Collection entries
——
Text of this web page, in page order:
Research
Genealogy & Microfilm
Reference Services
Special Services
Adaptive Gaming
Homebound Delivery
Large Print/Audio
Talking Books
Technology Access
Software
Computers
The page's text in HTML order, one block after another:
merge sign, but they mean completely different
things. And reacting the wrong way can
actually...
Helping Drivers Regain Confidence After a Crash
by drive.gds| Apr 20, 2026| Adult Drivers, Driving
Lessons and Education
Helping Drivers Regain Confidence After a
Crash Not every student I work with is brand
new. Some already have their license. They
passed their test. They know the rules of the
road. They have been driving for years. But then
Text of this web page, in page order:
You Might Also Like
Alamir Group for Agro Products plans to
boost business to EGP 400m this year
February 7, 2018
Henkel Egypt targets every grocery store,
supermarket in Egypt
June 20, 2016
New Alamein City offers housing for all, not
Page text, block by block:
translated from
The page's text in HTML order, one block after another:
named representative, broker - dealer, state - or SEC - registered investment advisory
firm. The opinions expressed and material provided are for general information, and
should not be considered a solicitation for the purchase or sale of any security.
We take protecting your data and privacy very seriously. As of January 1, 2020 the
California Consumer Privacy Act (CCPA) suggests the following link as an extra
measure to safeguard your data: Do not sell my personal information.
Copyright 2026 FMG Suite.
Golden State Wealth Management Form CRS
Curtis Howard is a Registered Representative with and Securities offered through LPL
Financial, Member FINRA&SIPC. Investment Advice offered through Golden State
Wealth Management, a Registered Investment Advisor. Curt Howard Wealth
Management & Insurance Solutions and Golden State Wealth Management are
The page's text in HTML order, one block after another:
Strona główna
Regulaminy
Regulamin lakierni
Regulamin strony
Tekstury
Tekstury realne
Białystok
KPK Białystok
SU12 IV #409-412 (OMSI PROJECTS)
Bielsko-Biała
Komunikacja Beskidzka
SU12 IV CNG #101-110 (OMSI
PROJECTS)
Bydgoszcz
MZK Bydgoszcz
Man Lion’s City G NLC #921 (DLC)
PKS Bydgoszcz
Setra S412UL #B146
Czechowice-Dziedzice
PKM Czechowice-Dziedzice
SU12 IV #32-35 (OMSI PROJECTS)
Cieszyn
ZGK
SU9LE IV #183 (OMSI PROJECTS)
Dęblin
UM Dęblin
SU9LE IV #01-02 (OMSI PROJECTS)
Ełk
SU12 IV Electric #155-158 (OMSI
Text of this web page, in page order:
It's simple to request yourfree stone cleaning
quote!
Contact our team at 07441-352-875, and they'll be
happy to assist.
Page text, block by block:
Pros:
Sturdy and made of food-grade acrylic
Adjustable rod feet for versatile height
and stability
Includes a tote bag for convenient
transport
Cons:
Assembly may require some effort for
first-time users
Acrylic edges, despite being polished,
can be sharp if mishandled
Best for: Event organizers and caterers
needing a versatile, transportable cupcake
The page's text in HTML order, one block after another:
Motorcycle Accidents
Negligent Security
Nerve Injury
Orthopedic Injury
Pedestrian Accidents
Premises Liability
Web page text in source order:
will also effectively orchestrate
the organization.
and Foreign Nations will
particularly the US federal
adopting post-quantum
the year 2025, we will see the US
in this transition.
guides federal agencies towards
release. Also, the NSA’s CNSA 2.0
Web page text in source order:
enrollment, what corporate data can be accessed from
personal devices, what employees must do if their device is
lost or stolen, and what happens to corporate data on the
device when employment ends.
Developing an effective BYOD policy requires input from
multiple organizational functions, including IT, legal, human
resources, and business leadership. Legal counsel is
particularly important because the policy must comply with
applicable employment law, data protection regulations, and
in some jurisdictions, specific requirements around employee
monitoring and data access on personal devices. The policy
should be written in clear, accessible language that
——
Exercise
Every entry needs to be retyped exactly.

Answer to this task
Text of this web page, in page order:
Research
Genealogy & Microfilm
Reference Services
Special Services
Adaptive Gaming
Homebound Delivery
Large Print/Audio
Talking Books
Technology Access
Software
Computers
The page's text in HTML order, one block after another:
merge sign, but they mean completely different
things. And reacting the wrong way can
actually...
Helping Drivers Regain Confidence After a Crash
by drive.gds| Apr 20, 2026| Adult Drivers, Driving
Lessons and Education
Helping Drivers Regain Confidence After a
Crash Not every student I work with is brand
new. Some already have their license. They
passed their test. They know the rules of the
road. They have been driving for years. But then
Text of this web page, in page order:
You Might Also Like
Alamir Group for Agro Products plans to
boost business to EGP 400m this year
February 7, 2018
Henkel Egypt targets every grocery store,
supermarket in Egypt
June 20, 2016
New Alamein City offers housing for all, not
Page text, block by block:
translated from
The page's text in HTML order, one block after another:
named representative, broker - dealer, state - or SEC - registered investment advisory
firm. The opinions expressed and material provided are for general information, and
should not be considered a solicitation for the purchase or sale of any security.
We take protecting your data and privacy very seriously. As of January 1, 2020 the
California Consumer Privacy Act (CCPA) suggests the following link as an extra
measure to safeguard your data: Do not sell my personal information.
Copyright 2026 FMG Suite.
Golden State Wealth Management Form CRS
Curtis Howard is a Registered Representative with and Securities offered through LPL
Financial, Member FINRA&SIPC. Investment Advice offered through Golden State
Wealth Management, a Registered Investment Advisor. Curt Howard Wealth
Management & Insurance Solutions and Golden State Wealth Management are
The page's text in HTML order, one block after another:
Strona główna
Regulaminy
Regulamin lakierni
Regulamin strony
Tekstury
Tekstury realne
Białystok
KPK Białystok
SU12 IV #409-412 (OMSI PROJECTS)
Bielsko-Biała
Komunikacja Beskidzka
SU12 IV CNG #101-110 (OMSI
PROJECTS)
Bydgoszcz
MZK Bydgoszcz
Man Lion’s City G NLC #921 (DLC)
PKS Bydgoszcz
Setra S412UL #B146
Czechowice-Dziedzice
PKM Czechowice-Dziedzice
SU12 IV #32-35 (OMSI PROJECTS)
Cieszyn
ZGK
SU9LE IV #183 (OMSI PROJECTS)
Dęblin
UM Dęblin
SU9LE IV #01-02 (OMSI PROJECTS)
Ełk
SU12 IV Electric #155-158 (OMSI
Text of this web page, in page order:
It's simple to request yourfree stone cleaning
quote!
Contact our team at 07441-352-875, and they'll be
happy to assist.
Page text, block by block:
Pros:
Sturdy and made of food-grade acrylic
Adjustable rod feet for versatile height
and stability
Includes a tote bag for convenient
transport
Cons:
Assembly may require some effort for
first-time users
Acrylic edges, despite being polished,
can be sharp if mishandled
Best for: Event organizers and caterers
needing a versatile, transportable cupcake
The page's text in HTML order, one block after another:
Motorcycle Accidents
Negligent Security
Nerve Injury
Orthopedic Injury
Pedestrian Accidents
Premises Liability
Web page text in source order:
will also effectively orchestrate
the organization.
and Foreign Nations will
particularly the US federal
adopting post-quantum
the year 2025, we will see the US
in this transition.
guides federal agencies towards
release. Also, the NSA’s CNSA 2.0
Web page text in source order:
enrollment, what corporate data can be accessed from
personal devices, what employees must do if their device is
lost or stolen, and what happens to corporate data on the
device when employment ends.
Developing an effective BYOD policy requires input from
multiple organizational functions, including IT, legal, human
resources, and business leadership. Legal counsel is
particularly important because the policy must comply with
applicable employment law, data protection regulations, and
in some jurisdictions, specific requirements around employee
monitoring and data access on personal devices. The policy
should be written in clear, accessible language that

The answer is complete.